## Work instructions
Each entry below must be given again word for word, with no pictures.
(Beginning of Records to use)
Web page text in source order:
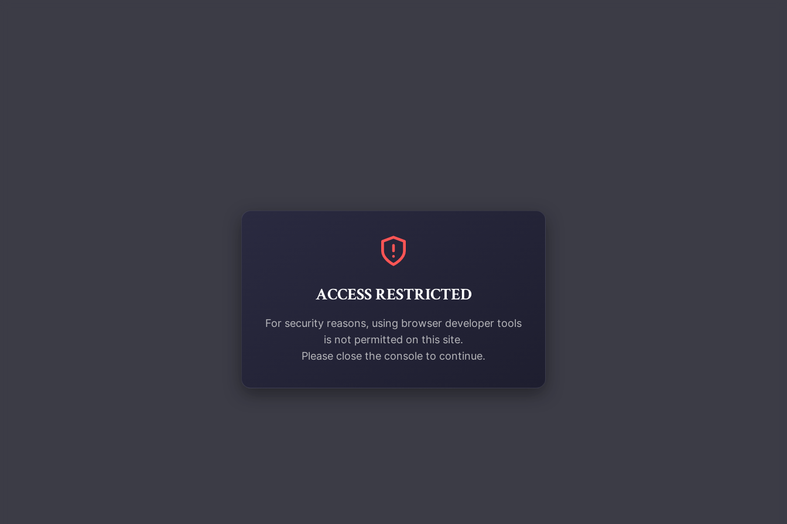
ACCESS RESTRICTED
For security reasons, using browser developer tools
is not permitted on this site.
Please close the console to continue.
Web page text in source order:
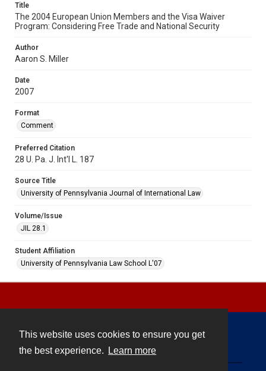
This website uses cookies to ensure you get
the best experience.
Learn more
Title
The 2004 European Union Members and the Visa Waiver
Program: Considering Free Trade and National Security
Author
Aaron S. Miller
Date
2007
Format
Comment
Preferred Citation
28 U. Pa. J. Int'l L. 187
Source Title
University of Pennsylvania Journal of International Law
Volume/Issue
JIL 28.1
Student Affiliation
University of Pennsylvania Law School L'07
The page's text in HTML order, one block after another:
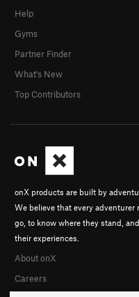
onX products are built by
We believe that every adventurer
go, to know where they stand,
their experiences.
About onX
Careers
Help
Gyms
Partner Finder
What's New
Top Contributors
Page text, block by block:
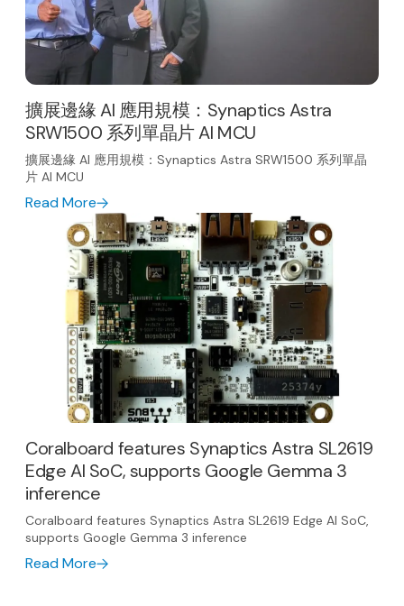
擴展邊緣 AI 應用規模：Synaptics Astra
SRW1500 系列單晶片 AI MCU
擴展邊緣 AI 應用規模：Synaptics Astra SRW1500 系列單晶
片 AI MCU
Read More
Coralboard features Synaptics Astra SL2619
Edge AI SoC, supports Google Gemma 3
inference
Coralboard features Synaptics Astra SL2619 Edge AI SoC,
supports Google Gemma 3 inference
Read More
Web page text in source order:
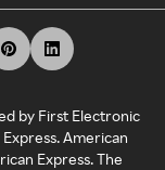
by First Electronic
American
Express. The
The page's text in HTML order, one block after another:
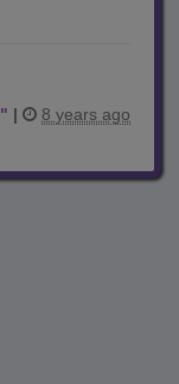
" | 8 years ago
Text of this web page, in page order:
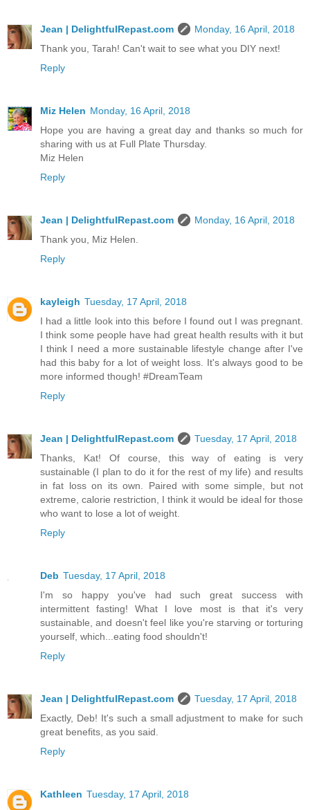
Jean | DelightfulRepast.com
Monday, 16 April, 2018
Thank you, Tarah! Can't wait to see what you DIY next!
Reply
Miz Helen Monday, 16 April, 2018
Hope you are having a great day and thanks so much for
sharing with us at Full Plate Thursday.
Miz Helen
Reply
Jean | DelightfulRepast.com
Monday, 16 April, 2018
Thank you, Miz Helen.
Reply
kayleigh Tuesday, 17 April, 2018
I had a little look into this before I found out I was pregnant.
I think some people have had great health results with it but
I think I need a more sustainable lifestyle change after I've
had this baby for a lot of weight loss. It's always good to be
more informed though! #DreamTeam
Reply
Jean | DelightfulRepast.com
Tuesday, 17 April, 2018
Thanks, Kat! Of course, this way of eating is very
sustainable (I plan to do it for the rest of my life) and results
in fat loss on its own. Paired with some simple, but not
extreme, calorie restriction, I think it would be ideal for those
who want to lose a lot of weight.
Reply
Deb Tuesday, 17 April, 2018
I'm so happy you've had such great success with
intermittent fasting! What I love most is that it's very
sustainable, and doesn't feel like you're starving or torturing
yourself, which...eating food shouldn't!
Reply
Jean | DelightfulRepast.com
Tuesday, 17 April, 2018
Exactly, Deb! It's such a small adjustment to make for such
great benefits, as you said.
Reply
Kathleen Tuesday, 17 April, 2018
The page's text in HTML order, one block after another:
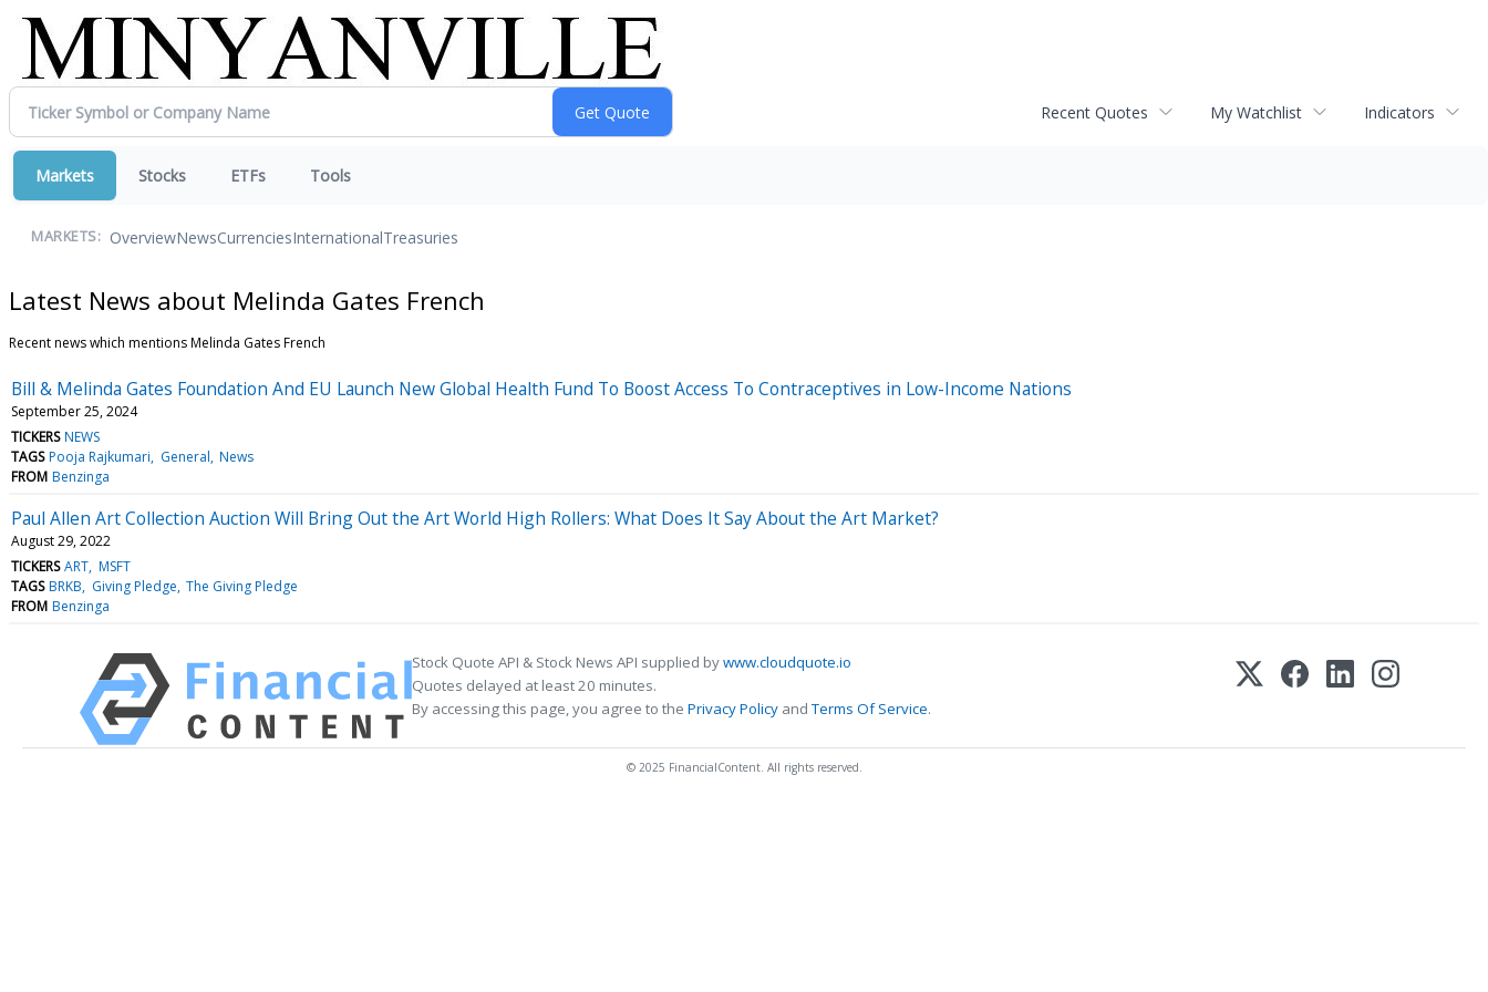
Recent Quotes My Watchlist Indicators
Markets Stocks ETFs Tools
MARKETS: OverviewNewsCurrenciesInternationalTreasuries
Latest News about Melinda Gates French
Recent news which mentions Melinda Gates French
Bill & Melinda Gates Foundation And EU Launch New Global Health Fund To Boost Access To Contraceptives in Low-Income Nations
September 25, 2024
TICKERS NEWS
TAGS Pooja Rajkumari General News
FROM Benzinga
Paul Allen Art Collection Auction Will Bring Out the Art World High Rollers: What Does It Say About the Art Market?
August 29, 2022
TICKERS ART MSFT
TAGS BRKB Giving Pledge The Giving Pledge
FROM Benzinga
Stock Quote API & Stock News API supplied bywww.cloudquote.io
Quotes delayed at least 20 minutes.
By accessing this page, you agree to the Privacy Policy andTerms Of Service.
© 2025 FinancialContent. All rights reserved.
(End of Records to use)
## Written answer
Web page text in source order:
ACCESS RESTRICTED
For security reasons, using browser developer tools
is not permitted on this site.
Please close the console to continue.
Web page text in source order:
This website uses cookies to ensure you get
the best experience.
Learn more
Title
The 2004 European Union Members and the Visa Waiver
Program: Considering Free Trade and National Security
Author
Aaron S. Miller
Date
2007
Format
Comment
Preferred Citation
28 U. Pa. J. Int'l L. 187
Source Title
University of Pennsylvania Journal of International Law
Volume/Issue
JIL 28.1
Student Affiliation
University of Pennsylvania Law School L'07
The page's text in HTML order, one block after another:
onX products are built by
We believe that every adventurer
go, to know where they stand,
their experiences.
About onX
Careers
Help
Gyms
Partner Finder
What's New
Top Contributors
Page text, block by block:
擴展邊緣 AI 應用規模：Synaptics Astra
SRW1500 系列單晶片 AI MCU
擴展邊緣 AI 應用規模：Synaptics Astra SRW1500 系列單晶
片 AI MCU
Read More
Coralboard features Synaptics Astra SL2619
Edge AI SoC, supports Google Gemma 3
inference
Coralboard features Synaptics Astra SL2619 Edge AI SoC,
supports Google Gemma 3 inference
Read More
Web page text in source order:
by First Electronic
American
Express. The
The page's text in HTML order, one block after another:
" | 8 years ago
Text of this web page, in page order:
Jean | DelightfulRepast.com
Monday, 16 April, 2018
Thank you, Tarah! Can't wait to see what you DIY next!
Reply
Miz Helen Monday, 16 April, 2018
Hope you are having a great day and thanks so much for
sharing with us at Full Plate Thursday.
Miz Helen
Reply
Jean | DelightfulRepast.com
Monday, 16 April, 2018
Thank you, Miz Helen.
Reply
kayleigh Tuesday, 17 April, 2018
I had a little look into this before I found out I was pregnant.
I think some people have had great health results with it but
I think I need a more sustainable lifestyle change after I've
had this baby for a lot of weight loss. It's always good to be
more informed though! #DreamTeam
Reply
Jean | DelightfulRepast.com
Tuesday, 17 April, 2018
Thanks, Kat! Of course, this way of eating is very
sustainable (I plan to do it for the rest of my life) and results
in fat loss on its own. Paired with some simple, but not
extreme, calorie restriction, I think it would be ideal for those
who want to lose a lot of weight.
Reply
Deb Tuesday, 17 April, 2018
I'm so happy you've had such great success with
intermittent fasting! What I love most is that it's very
sustainable, and doesn't feel like you're starving or torturing
yourself, which...eating food shouldn't!
Reply
Jean | DelightfulRepast.com
Tuesday, 17 April, 2018
Exactly, Deb! It's such a small adjustment to make for such
great benefits, as you said.
Reply
Kathleen Tuesday, 17 April, 2018
The page's text in HTML order, one block after another:
Recent Quotes My Watchlist Indicators
Markets Stocks ETFs Tools
MARKETS: OverviewNewsCurrenciesInternationalTreasuries
Latest News about Melinda Gates French
Recent news which mentions Melinda Gates French
Bill & Melinda Gates Foundation And EU Launch New Global Health Fund To Boost Access To Contraceptives in Low-Income Nations
September 25, 2024
TICKERS NEWS
TAGS Pooja Rajkumari General News
FROM Benzinga
Paul Allen Art Collection Auction Will Bring Out the Art World High Rollers: What Does It Say About the Art Market?
August 29, 2022
TICKERS ART MSFT
TAGS BRKB Giving Pledge The Giving Pledge
FROM Benzinga
Stock Quote API & Stock News API supplied bywww.cloudquote.io
Quotes delayed at least 20 minutes.
By accessing this page, you agree to the Privacy Policy andTerms Of Service.
© 2025 FinancialContent. All rights reserved.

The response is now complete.